■ **Your instructions**
In the entries below, find each line with the word "выполнения" and pull it out.

■ **Exercise data**
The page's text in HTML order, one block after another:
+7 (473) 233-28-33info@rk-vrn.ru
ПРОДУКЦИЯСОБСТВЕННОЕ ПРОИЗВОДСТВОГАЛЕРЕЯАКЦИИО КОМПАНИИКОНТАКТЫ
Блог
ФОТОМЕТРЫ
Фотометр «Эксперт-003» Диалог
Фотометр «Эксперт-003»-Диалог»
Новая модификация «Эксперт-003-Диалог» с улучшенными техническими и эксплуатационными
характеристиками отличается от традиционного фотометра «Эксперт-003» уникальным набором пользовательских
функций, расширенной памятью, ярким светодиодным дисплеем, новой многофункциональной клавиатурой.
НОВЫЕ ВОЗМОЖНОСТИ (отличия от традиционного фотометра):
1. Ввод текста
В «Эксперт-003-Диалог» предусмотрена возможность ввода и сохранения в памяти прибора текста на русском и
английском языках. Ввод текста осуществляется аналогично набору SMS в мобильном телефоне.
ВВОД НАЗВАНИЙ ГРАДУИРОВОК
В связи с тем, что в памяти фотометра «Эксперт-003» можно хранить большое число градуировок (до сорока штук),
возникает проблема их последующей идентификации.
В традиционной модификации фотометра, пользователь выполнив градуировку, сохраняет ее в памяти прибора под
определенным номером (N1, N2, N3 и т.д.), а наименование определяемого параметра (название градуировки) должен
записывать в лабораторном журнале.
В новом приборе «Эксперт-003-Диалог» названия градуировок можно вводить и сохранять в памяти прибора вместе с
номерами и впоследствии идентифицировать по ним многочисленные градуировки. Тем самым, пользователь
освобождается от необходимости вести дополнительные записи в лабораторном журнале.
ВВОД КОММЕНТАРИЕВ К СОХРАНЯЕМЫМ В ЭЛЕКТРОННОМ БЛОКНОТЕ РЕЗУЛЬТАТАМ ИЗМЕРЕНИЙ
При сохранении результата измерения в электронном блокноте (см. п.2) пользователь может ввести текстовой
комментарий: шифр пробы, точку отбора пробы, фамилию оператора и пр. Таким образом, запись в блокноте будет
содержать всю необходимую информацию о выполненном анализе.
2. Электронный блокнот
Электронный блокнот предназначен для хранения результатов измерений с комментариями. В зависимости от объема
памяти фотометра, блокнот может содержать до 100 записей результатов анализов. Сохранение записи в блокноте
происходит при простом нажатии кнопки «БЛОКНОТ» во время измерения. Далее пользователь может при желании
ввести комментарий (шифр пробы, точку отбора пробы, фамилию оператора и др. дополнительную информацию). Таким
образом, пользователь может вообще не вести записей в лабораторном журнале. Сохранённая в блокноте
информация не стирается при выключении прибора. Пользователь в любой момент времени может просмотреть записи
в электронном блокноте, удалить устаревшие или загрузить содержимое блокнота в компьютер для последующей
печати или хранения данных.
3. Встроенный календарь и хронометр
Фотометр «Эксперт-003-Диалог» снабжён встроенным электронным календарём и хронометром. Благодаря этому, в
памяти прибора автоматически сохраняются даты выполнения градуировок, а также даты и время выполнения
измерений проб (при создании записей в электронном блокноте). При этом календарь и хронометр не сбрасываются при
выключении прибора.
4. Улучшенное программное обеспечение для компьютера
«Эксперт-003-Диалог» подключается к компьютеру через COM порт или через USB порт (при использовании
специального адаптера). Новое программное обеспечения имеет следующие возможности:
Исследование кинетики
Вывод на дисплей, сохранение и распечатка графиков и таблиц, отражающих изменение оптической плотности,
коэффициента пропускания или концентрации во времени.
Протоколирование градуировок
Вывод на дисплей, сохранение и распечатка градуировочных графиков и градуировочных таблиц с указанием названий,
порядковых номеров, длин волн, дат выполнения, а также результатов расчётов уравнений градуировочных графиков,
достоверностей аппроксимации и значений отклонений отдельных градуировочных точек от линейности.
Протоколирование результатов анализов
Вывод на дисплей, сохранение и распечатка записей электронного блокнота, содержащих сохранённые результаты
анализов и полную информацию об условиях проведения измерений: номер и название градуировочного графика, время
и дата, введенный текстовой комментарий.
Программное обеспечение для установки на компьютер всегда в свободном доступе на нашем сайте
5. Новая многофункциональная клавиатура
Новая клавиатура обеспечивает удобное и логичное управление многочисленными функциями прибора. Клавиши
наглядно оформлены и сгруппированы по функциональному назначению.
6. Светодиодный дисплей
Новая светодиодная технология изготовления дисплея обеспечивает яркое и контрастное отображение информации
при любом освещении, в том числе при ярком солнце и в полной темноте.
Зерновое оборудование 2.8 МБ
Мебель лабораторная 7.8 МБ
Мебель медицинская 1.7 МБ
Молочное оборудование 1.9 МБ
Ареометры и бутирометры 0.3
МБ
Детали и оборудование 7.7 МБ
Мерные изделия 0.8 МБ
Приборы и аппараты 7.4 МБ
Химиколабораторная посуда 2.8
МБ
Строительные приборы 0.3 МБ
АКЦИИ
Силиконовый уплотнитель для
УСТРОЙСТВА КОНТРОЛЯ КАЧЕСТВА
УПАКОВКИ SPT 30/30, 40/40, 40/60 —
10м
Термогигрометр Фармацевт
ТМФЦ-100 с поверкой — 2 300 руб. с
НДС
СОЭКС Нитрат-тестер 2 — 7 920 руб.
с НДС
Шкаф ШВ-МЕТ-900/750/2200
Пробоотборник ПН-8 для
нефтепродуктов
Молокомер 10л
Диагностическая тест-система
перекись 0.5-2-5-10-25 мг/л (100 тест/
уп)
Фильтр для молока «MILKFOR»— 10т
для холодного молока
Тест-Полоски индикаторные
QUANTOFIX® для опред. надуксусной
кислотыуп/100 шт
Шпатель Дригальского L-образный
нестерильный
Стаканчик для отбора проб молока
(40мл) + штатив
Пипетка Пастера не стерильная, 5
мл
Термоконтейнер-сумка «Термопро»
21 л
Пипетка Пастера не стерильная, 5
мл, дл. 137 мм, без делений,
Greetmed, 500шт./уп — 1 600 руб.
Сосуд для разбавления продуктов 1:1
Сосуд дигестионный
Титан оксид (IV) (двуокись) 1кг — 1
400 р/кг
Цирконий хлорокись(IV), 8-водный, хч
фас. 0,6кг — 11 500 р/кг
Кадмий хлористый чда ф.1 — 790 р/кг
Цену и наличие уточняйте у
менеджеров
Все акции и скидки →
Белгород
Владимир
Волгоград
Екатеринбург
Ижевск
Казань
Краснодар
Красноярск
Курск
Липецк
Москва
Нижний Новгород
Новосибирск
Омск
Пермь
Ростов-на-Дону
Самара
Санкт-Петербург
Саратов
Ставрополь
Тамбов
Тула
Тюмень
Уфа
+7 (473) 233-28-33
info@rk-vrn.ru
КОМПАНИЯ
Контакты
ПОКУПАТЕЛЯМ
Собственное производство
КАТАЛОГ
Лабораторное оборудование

■ **Answer to the exercise**
памяти прибора автоматически сохраняются даты выполнения градуировок, а также даты и время выполнения
порядковых номеров, длин волн, дат выполнения, а также результатов расчётов уравнений градуировочных графиков,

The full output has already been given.